Cheryl was good at looking sympathetic, but this time she looked more than that. It almost made me feel bad that I wasn't doing well. "Progress isn't easy to tackle and it's not easy to track either," she said.

"What if I never get better?" I asked, looking at the ceiling.

"Well, I know we talked about this awhile ago, but have you given antidepressants another thought?" she asked.

"I was thinking about it the other day," I said. "I guess they did help when I was a kid." After I tried killing myself, when I was in the facility, I was on antidepressants. If Delphine had been on antidepressants, would she still be alive? "I can try them again," I said.

Cheryl nodded. "It is always your choice, and if it's not working then you can change it again," she said.

"I know," I said. Knowing I had the control helped, just a little. "To your question, about making the season better, I guess...I guess I could try hosting my family."

Cheryl couldn't hide her surprise. "Ok, what would you do?" she asked.

"I've thought about it a lot before. I would have them over and just have dinner and give them gifts. I don't know what else I could do. I know Mom would like it, but I feel like we would fight. It's just hard, being around them," I said.

"What makes you want to host them?" she asked.

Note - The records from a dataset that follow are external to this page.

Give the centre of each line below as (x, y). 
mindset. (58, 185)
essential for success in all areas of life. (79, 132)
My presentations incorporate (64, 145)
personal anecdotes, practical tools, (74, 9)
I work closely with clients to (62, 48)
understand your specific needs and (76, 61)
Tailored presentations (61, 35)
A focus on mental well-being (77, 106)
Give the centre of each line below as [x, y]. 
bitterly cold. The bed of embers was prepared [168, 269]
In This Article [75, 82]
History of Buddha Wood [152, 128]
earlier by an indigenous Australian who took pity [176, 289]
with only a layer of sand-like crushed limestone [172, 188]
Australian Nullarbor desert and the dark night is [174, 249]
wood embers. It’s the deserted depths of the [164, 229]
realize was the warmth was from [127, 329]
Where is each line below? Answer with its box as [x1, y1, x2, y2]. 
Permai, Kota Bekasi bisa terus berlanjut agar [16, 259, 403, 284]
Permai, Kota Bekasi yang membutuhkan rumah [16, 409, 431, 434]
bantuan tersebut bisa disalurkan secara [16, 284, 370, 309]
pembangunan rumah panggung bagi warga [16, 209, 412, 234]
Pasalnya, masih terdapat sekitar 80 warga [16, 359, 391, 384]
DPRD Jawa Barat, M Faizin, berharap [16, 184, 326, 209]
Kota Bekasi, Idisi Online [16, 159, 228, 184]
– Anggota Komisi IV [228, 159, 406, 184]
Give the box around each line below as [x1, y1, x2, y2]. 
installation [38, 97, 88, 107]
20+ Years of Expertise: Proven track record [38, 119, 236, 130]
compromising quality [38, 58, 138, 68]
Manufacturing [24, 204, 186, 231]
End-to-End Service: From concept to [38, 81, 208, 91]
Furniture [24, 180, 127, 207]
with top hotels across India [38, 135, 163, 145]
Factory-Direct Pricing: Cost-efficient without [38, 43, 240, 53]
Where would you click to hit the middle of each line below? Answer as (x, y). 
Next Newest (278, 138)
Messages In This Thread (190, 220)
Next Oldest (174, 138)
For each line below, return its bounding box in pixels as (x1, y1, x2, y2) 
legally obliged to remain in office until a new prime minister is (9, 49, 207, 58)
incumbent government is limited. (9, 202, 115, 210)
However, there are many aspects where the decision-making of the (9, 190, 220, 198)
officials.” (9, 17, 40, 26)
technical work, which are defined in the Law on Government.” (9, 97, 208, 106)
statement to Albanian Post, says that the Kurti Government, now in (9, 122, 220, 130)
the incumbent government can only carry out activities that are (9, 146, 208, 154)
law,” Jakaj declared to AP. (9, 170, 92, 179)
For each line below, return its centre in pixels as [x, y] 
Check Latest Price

"I don't know. I feel guilty for not being closer with them," I said. "I want to have a family I am close with. I usually don't want to try because I don't think it would change anything, but it's been a long time since we've all gotten together."

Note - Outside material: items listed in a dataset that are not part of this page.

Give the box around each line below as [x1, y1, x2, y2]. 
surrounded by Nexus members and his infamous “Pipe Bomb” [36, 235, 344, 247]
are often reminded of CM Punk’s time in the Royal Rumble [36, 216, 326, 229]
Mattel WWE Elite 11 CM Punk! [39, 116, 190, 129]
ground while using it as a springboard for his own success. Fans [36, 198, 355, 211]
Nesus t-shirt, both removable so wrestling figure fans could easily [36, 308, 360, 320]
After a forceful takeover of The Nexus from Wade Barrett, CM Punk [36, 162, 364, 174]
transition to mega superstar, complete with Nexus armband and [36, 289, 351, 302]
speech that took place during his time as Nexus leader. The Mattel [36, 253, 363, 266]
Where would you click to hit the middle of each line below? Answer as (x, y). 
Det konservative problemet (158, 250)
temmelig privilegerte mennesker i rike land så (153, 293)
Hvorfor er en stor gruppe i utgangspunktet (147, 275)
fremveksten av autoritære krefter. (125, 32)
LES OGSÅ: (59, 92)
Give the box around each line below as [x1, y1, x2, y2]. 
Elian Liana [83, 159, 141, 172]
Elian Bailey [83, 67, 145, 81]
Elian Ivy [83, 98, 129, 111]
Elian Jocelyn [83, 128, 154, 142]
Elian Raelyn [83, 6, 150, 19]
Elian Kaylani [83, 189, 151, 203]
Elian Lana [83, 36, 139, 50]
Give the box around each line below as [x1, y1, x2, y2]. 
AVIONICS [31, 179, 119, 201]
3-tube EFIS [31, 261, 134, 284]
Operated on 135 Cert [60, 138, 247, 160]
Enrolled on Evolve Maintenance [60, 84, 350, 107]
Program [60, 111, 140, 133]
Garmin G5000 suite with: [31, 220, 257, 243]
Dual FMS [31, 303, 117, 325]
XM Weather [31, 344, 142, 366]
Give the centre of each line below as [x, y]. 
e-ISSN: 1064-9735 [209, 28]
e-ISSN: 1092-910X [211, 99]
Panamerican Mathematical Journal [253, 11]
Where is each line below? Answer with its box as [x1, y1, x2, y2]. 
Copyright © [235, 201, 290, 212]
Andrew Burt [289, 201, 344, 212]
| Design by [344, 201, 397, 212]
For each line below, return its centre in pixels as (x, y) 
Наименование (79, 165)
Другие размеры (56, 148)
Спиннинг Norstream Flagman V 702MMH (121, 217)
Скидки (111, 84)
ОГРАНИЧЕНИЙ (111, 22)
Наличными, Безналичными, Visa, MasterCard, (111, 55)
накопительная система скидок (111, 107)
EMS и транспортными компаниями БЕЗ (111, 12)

"What would be the con in trying?"

I shrugged. "We would just fight and it would solidify what I thought all along - there is no point in trying again," I said. "I guess I could still try, because the worst that could happen is we keep things the way they are."

So that is how I decided to invite my family over for the holidays. I called my mother and informed her that I wanted the family over on Christmas Eve and to stay for Christmas Day. She was thrilled. I asked her if she could ask everyone else, which just goes to show how distant I am from my siblings. She said she would let everyone know of the plans. To my surprise, everyone said they would come over.